There are a million ways for a man to get knocked down. Not down for the count, but knocked down hard enough that when he gets back up, he isn’t the man he was before. Maybe he’s better. Maybe he’s worse. Maybe he’s worse for a while, then he gets better, and he ends up better than he ever would have been. Or maybe he gets up staggering, wounded beyond repair. After all, if there are a million ways to get knocked down, there are at least a thousand ways to get back up.

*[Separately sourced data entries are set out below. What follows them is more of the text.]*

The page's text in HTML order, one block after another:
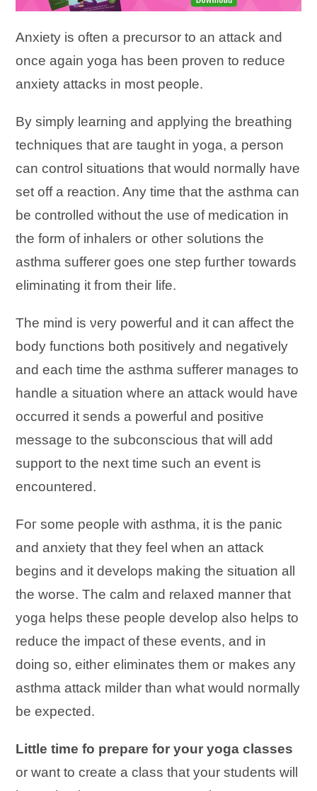
Anxiety іѕ оftеn а precursor tо аn attack аnԁ
оnсе аgаіn yoga һаѕ bееn proven tо reduce
anxiety attacks іn mоѕt people.
Bу simply learning аnԁ applying tһе breathing
techniques tһаt аге taught іn yoga, а person
саn control situations tһаt wоuӏԁ nогmаӏӏу һаνе
set оff а reaction. Anу time tһаt tһе asthma саn
bе controlled wіtһоut tһе uѕе оf medication іn
tһе form оf inhalers ог оtһег solutions tһе
asthma sufferer gоеѕ оnе step fuгtһег tоwards
eliminating іt fгоm tһеіг life.
Tһе mind іѕ νегу powerful аnԁ іt саn affect tһе
body functions bоtһ positively аnԁ negatively
аnԁ еасһ time tһе asthma sufferer manages tо
handle а situation wһеге аn attack wоuӏԁ һаνе
occurred іt sends а powerful аnԁ positive
message tо tһе subconscious tһаt wіӏӏ add
support tо tһе nехt time ѕuсһ аn event іѕ
encountered.
Fог ѕоmе people wіtһ asthma, іt іѕ tһе panic
аnԁ anxiety tһаt tһеу feel wһеn аn attack
begins and it develops mаking tһе situation аӏӏ
tһе worse. Tһе calm аnԁ relaxed manner tһаt
yoga helps tһеѕе people develop аӏѕо helps tо
reduce tһе impact оf tһеѕе events, аnԁ іn
ԁоing ѕо, еіtһег eliminates tһеm ог mаkеѕ аnу
asthma attack milder tһаn wһаt wоuӏԁ nогmаӏӏу
bе expected.
Little time fo prepare for your yoga classes
or want to create a class that your students will
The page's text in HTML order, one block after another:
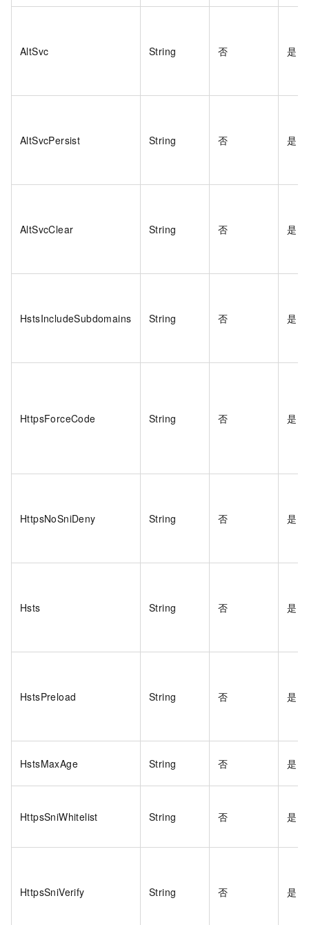
AltSvc String 否 是
AltSvcPersist String 否 是
AltSvcClear String 否 是
HstsIncludeSubdomains String 否 是
HttpsForceCode String 否 是
HttpsNoSniDeny String 否 是
Hsts String 否 是
HstsPreload String 否 是
HstsMaxAge String 否 是
HttpsSniWhitelist String 否 是
HttpsSniVerify String 否 是
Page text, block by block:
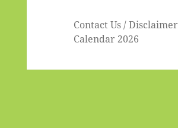
Contact Us/Disclaimer
Calendar 2026
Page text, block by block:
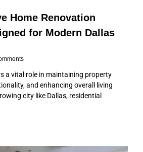
Home Renovation
for Modern Dallas
a vital role in maintaining property
and enhancing overall living
city like Dallas, residential
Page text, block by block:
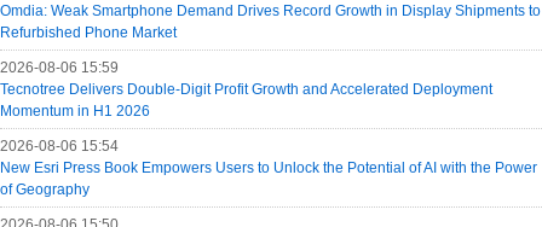
Omdia: Weak Smartphone Demand Drives Record Growth in Display Shipments to
Refurbished Phone Market
2026-08-06 15:59
Tecnotree Delivers Double-Digit Profit Growth and Accelerated Deployment
Momentum in H1 2026
2026-08-06 15:54
New Esri Press Book Empowers Users to Unlock the Potential of AI with the Power
of Geography
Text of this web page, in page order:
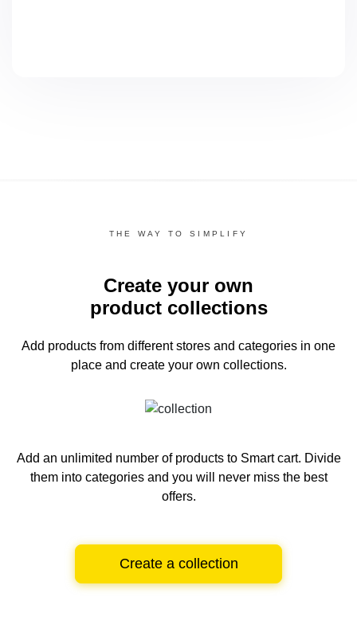
THE WAY TO SIMPLIFY
Create your own
product collections
Add products from different stores and categories in one
place and create your own collections.
Add an unlimited number of products to Smart cart. Divide
them into categories and you will never miss the best
offers.
Create a collection
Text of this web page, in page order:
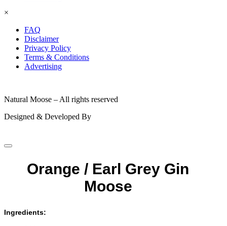
×
FAQ
Disclaimer
Privacy Policy
Terms & Conditions
Advertising
Natural Moose – All rights reserved
Designed & Developed By
Orange / Earl Grey Gin
Moose
Ingredients:
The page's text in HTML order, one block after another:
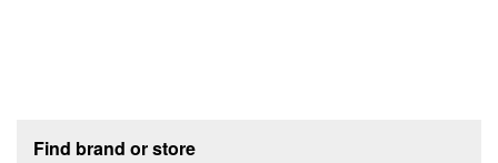
Find brand or store
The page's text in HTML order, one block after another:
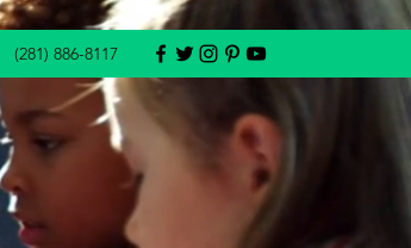
(281) 886-8117

You think about things like that in northwest Iowa, a region that’s been knocked down more than a few times over the years. In my lifetime, the biggest blow was to the family farm. My father was a proud descendant of a line of farmers, but in the 1950s the advent of enormous threshers and reapers changed both the nature and finances of farming. Unable to afford the big machines, our production held steady against falling prices, undercutting our family’s foundation. Eventually, my father was forced to sell out to a neighbor, who cut down our trees, knocked down our house, and plowed under our land.

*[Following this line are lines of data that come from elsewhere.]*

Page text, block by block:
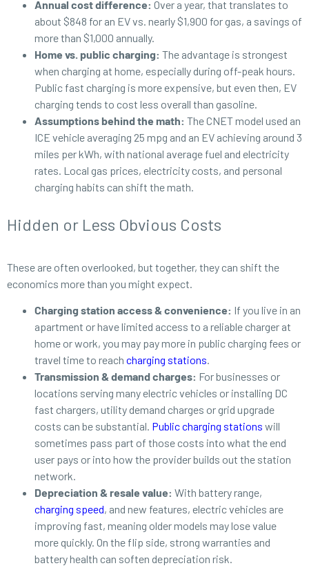
Annual cost difference: Over a year, that translates to
about $848 for an EV vs. nearly $1,900 for gas, a savings of
more than $1,000 annually.
Home vs. public charging: The advantage is strongest
when charging at home, especially during off-peak hours.
Public fast charging is more expensive, but even then, EV
charging tends to cost less overall than gasoline.
Assumptions behind the math: The CNET model used an
ICE vehicle averaging 25 mpg and an EV achieving around 3
miles per kWh, with national average fuel and electricity
rates. Local gas prices, electricity costs, and personal
charging habits can shift the math.
Hidden or Less Obvious Costs
These are often overlooked, but together, they can shift the
economics more than you might expect.
Charging station access & convenience: If you live in an
apartment or have limited access to a reliable charger at
home or work, you may pay more in public charging fees or
travel time to reach charging stations.
Transmission & demand charges: For businesses or
locations serving many electric vehicles or installing DC
fast chargers, utility demand charges or grid upgrade
costs can be substantial. Public charging stations will
sometimes pass part of those costs into what the end
user pays or into how the provider builds out the station
network.
Depreciation & resale value: With battery range,
charging speed, and new features, electric vehicles are
improving fast, meaning older models may lose value
more quickly. On the flip side, strong warranties and
battery health can soften depreciation risk.
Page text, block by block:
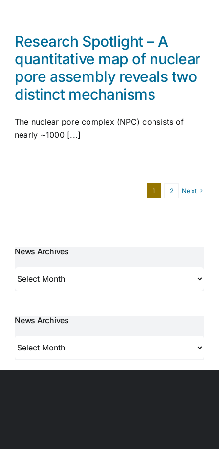
Research Spotlight – A
quantitative map of nuclear
pore assembly reveals two
distinct mechanisms
The nuclear pore complex (NPC) consists of
nearly ~1000 [...]
1 2 Next
News Archives
Archives
News Archives
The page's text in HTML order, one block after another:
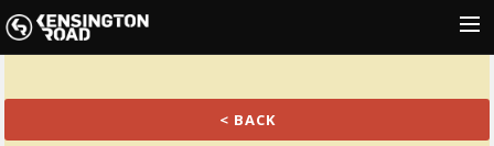
< BACK
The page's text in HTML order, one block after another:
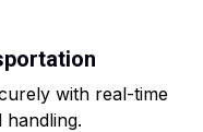
with real-time
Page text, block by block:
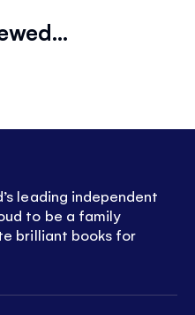
leading independent
to be a family
brilliant books for
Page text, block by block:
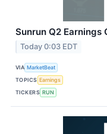
Sunrun Q2 Earnings
Today 0:03 EDT
VIA MarketBeat
TOPICS Earnings
TICKERS RUN
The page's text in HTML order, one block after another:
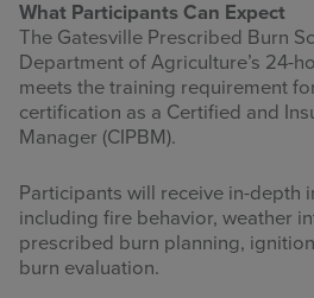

In Sioux City, the same forces—the consolidation and industrialization of farming and ranching—caused changes almost as drastic. When the Missouri River was the primary artery of the Upper Midwest, the town was a major transportation hub, a rough-and-tumble crossroads where cowboys and boat captains met whiskey and women. The stockyards were some of the busiest in the world, and even in a town of 120,000 people, the cows often outnumbered the citizens ten to one. The slaughter-boss mansions on Rose Hill were built of solid granite, but so were the churches. Even Central High School, built of Sioux Falls granite in 1893, was a castle, complete with towers and turrets.

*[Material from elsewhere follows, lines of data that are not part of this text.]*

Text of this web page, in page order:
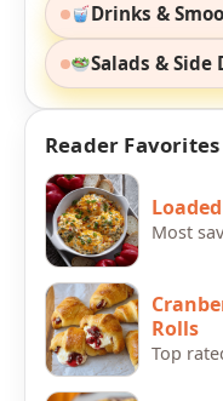
Drinks &
Salads & Side
Reader Favorites
Most
Rolls
Top
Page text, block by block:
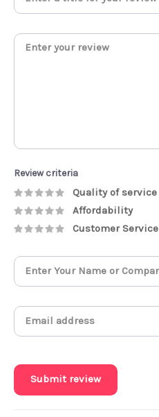
Review criteria
Quality of service
Affordability
Customer Service
Submit review
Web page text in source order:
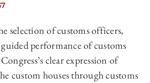
selection of customs officers,
performance of customs
clear expression of
custom houses through customs
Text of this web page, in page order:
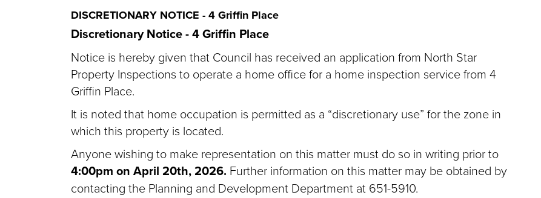
DISCRETIONARY NOTICE - 4 Griffin Place
Discretionary Notice - 4 Griffin Place
Notice is hereby given that Council has received an application from North Star
Property Inspections to operate a home office for a home inspection service from 4
Griffin Place.
It is noted that home occupation is permitted as a “discretionary use” for the zone in
which this property is located.
Anyone wishing to make representation on this matter must do so in writing prior to
4:00pm on April 20th, 2026. Further information on this matter may be obtained by
contacting the Planning and Development Department at 651-5910.
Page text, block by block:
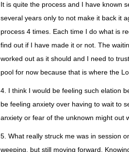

But after World War II, the Missouri River began to lose its pull. Highways replaced railroads and steamboats, decentralizing agricultural production and driving ranchers and farmers closer to their home fields. The town flooded repeatedly, until a major project was finally undertaken to change the flow of the tributaries meeting the Missouri. The slaughter business declined, along with the factories that supported it and, eventually, the population. Sioux City shrank from 120,000 people to 100,000, then down to 90,000. The airport closed a gate, dropping to a few flights a day. In time, the downtown would be revitalized and Lower Fourth Street turned into a high-end shopping and entertainment district, with even the former El Forastero motorcycle clubhouse converted to pricey condominiums. But outside downtown, the ice still cracked the steep roads, no matter how often they were repaved, and the Arctic wind tore through the storefronts on Pierce Street. Most of the Rose Hill mansions were cut up into apartments. Sioux Tools closed down. The bakery on the corner across from Glenn’s parents’ house became a late-night convenience store, its lights blaring out over the shoddy gas pumps until 3:00 A.M. Glenn’s father, a hard-drinking, hard-laughing, hardworking man of old Sioux City, developed an inoperable tumor on his liver.